UAI 2023 Tutorial: Causal Representation Learning - 2023

Details

Title : UAI 2023 Tutorial: Causal Representation Learning Author(s): Uncertainty in Artificial Intelligence Link(s) : https://www.youtube.com/watch?v=f8JrbaTR1vg

Rough Notes

Causal inference provides modular mechanisms, given assumptions allow for transportability and you have data. We use causal inference to estimate modular explanations i.e. mechanisms. Here, we assume variables are known and mostly observed.

In biology:

We can observe biological systems in different and ever increasing detail.
We can collect a lot of data.
We can perform interventions via drugs, gene knockouts etc.
However, causal variables are not observed directly.

Thought experiment: What would it take to build an AI bench scientist? Some desiderata:

Map signals like images to abstract variables.
Need to work in unlabelled settings.

We start with non-identification in autoencoders.

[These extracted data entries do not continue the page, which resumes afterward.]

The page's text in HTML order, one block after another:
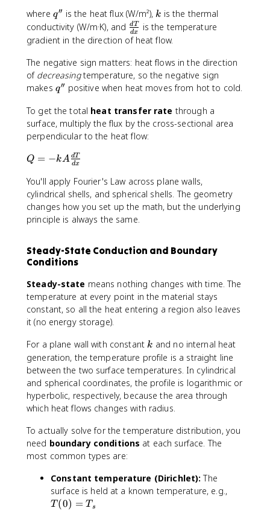
=
-
k
fr
a
c
d
T
}
d
}
where q
'
'
q′′ is the heat flux (W/m²), k
k is the thermal
conductivity (W/m·K), and \
f
a
c
{
T
}
{
dx
dT
is the temperature
gradient in the direction of heat flow.
The negative sign matters: heat flows in the direction
of decreasingtemperature, so the negative sign
makes q
'
q′′ positive when heat moves from hot to cold.
To get the total heat transfer rate through a
surface, multiply the flux by the cross-sectional area
perpendicular to the heat flow:
Q
-
k
A
\
c
{
d
T
}
{
d
x
}
Q = −kA dx
dT
You'll apply Fourier's Law across plane walls,
cylindrical shells, and spherical shells. The geometry
changes how you set up the math, but the underlying
principle is always the same.
Steady-State Conduction and Boundary
Conditions
Steady-state means nothing changes with time. The
temperature at every point in the material stays
constant, so all the heat entering a region also leaves
it (no energy storage).
For a plane wall with constantk
k and no internal heat
generation, the temperature profile is a straight line
between the two surface temperatures. In cylindrical
and spherical coordinates, the profile is logarithmic or
hyperbolic, respectively, because the area through
which heat flows changes with radius.
To actually solve for the temperature distribution, you
need boundary conditions at each surface. The
most common types are:
Constant temperature (Dirichlet): The
surface is held at a known temperature, e.g.,
T(0) = Ts
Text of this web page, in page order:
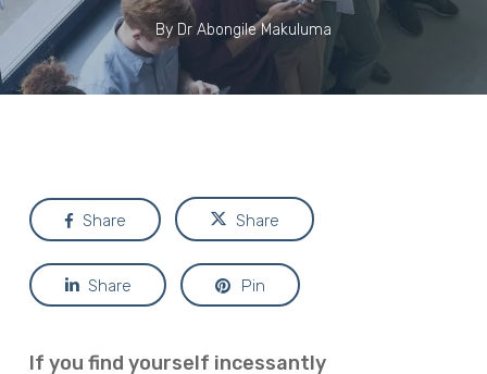
By Dr Abongile Makuluma
Share Share
Share Pin
If you find yourself incessantly
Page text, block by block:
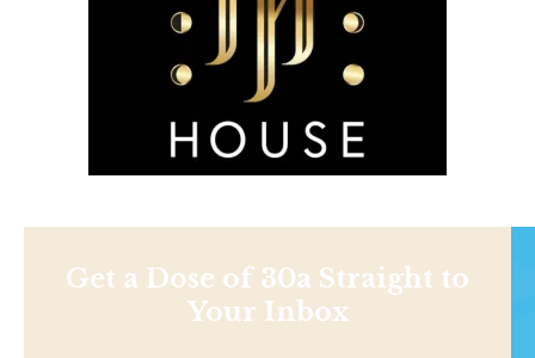
Get a Dose of 30a Straight to
Your Inbox
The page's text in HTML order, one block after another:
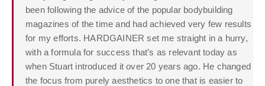
been following the advice of the popular bodybuilding
magazines of the time and had achieved very few results
for my efforts. HARDGAINER set me straight in a hurry,
with a formula for success that’s as relevant today as
when Stuart introduced it over 20 years ago. He changed
the focus from purely aesthetics to one that is easier to
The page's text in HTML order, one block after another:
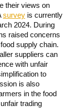
their views on
survey is currently
2024. During
raised concerns
supply chain.
suppliers can
with unfair
to
is also
in the food
trading
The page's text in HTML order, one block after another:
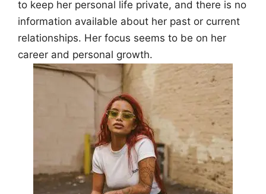
to keep her personal life private, and there is no
information available about her past or current
relationships. Her focus seems to be on her
career and personal growth.
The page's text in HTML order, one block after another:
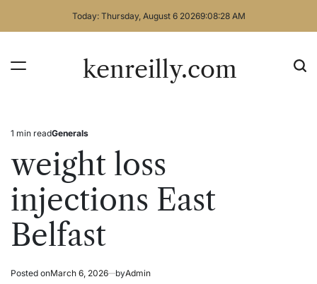
Today: Thursday, August 6 20269:08:28 AM
kenreilly.com
Estimated
time
1 min readPosted
in
Generals
weight loss
injections East
Belfast
Posted onMarch 6, 2026 byAdmin
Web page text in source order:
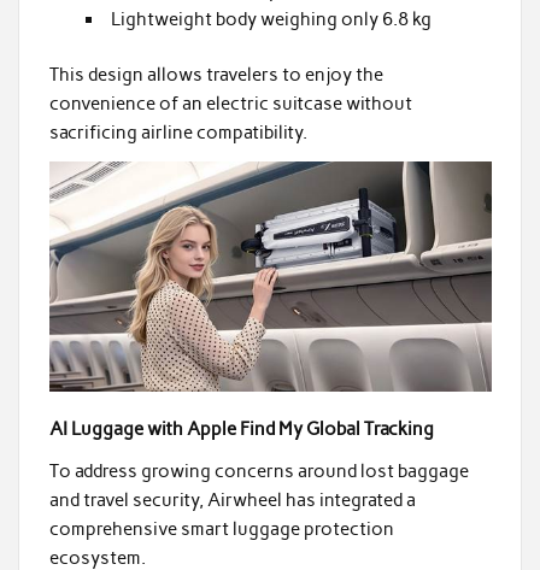
Lightweight body weighing only 6.8 kg
This design allows travelers to enjoy the
convenience of an electric suitcase without
sacrificing airline compatibility.
AI Luggage with Apple Find My Global Tracking
To address growing concerns around lost baggage
and travel security, Airwheel has integrated a
comprehensive smart luggage protection
ecosystem.
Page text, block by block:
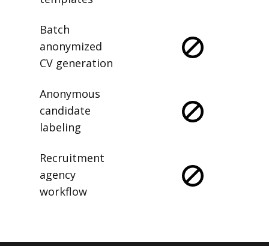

Given an encoder \(g^{-1}(x)\) and decoder \(g(z)\), with the constraint that \(g \circ g^{-1}(x) = x\). For a nonlinear mapping \(a\) we can have the encoder \(a \circ g^{-1}(x)\) and decoder \(g\circ a^{-1}(z)\) satisfying the constraint \(g \circ a^{-1} \cir a \circ g^{-1}(x)=x\).
Assume linear mixing with independent latents i.e. \(p(Z)=\prod_{i}^{}Z_i\) and \(X=AZ\). Recovering \(Z\) is equivalent to asking if the solution set \(\{(\hat{Z},\hat{A}) : X=\hat{A}\hat{Z} \text{ and } \forall i,j <\hat{Z}_i,\hat{Z}_j>=0\}\) contains 1 element. Given a perfect decoder \(\hat{Z}=A^{-1}X\), left multiplying by any rotation matrix also works i.e. we still cannot unambiguously recover the latents.

To generalize this, for now suppose \(p(Z) = \prod_{i}^{}Z_i\) and \(X=g(Z)\) where \(g\) is injective. Could we have a nonlinear transformation \(\hat{z} = a(f(z))\) that entangles \(z_i,z_j\)? We can construct such an \(a\) explicitly using the CDF and inverse normal CDF. This means IID data is not enough.

Time Contrastive Learning TCL (, ). Assume \(p(z|t) = \prod_{i}^{}p(z_i|t)\) and a nonlinear mixture map (same input and output dimensions) \(x=g(z)\). Split time series to \(T\) bins and train a classifier (e.g. neural network) to predict the time segments. The optimal hidden representation happens to be a linear function of the source signals.
iVAE (, a). Same exponential family prior as above. Assume noise i.e. \(x=g(z)+\epsilon\).